You Booze, You Win?

by Ali Sherbach

Class of 2006

Watching as I walked up to the register with two handles of vodka, my mother eyes widened. “Are you really going to drink all that over the course of the semester?” she asked. Laughing awkwardly, I looked away and told her that I would be sharing the vodka with friends. College translation: The vodka will be gone in a fortnight (if I’m lucky enough to stretch it that long).

But the cards were against me and the vodka lasted less than a week. I wish I could say that I shared my spirits generously, threw a small party, or even accidentally misplaced a bottle, but the events of the past week spin a slightly different tale. A tale, mind you, that I have a vague idea of at best, which is par for the course when it comes to binge drinking.

What I do remember however, is nothing I’d call home to tell Mom about. After getting silly with liquor on Monday night, I spent my Wednesday night consuming an entire thirty-rack of beer with my two roommates. A casual game of Beirut ended my Thursday night, after which my roommate and I found ourselves alone with two juniors we had met only moments earlier on a five-minute Cruiser ride.

But the best was yet to come. I discovered one of these men on our futon the next afternoon – yes, afternoon – covered in vomit, barely recalling how he got where he was and with no memory whatsoever of either my or my roommate’s names. Friday and Saturday were mostly uneventful, but this might be because the only thing I actually remember from the weekend is walking up to a bouncer at one of the bars and leaving with his phone number programmed into my cell phone. Please, hold your judgment.

As a four-year veteran of the Colgate drinking scene, I’m aware that drinking five days of the week is not something that many students would find shocking or outlandish; my stories are those told in any typical week by any typical student. When I think back to my freshman year, however, I am taken aback at the change in my attitude towards drinking. Back then I would never have even considered the possibility of going out so often. Back then I would never have even so much as sipped an alcoholic beverage.

It’s true, just four years ago I was what you might consider “straightedge.” I didn’t use curse words, I didn’t break rules and I most certainly did not drink alcohol. I think the not-drinking thing was what really set me apart from my peers. At the time it made me different, and I thought being different was equivalent to being something special. It seemed like everyone was going out and having fun, but why should I be like everyone else? Joining in meant giving up what I considered the most interesting thing about myself, the only thing that really made me stand out.

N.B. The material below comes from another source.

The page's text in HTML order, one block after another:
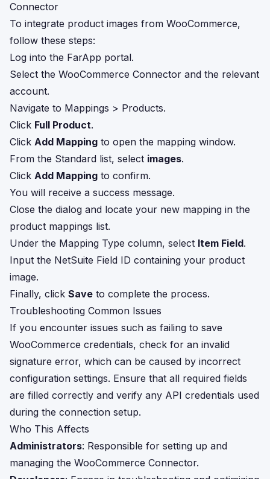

After two miserable years here, I made a choice that changed my life. I decided I did not have to sit alone in my room every night if I didn’t want to. I decided there are worse fates than being “just like everyone else”. I guess the politically correct thing to say is that I harbor some regrets about all this, or that I don’t recommend drinking to anyone before the age of 21, but the truth is something quite different.

By opening myself up and connecting with people rather than distancing myself from them, I learned more about who I was and what I wanted from life in a few months than I had in the past twenty years. Don’t get me wrong: I understand that there is little to be proud of when you find yourself getting belligerent more nights of the week than not and I agree that college drinking is out of control, but it beats spending your evenings alone or feeling like you’re being molested every time you enter the Jug.

Is it wrong and illegal to drink when you are under the age of 21? Yes. Is it wrong to give in to a kind of group mentality? Probably, but I did. And quite frankly it’s not something I’m willing to apologize for.

What I’ve really learned in the past four years, and even in the past week, is that you will never meet someone who is exactly like you. If at the end of the day the only thing that you find interesting about yourself is your conscious decision to be different, then maybe you’re selling yourself a little short.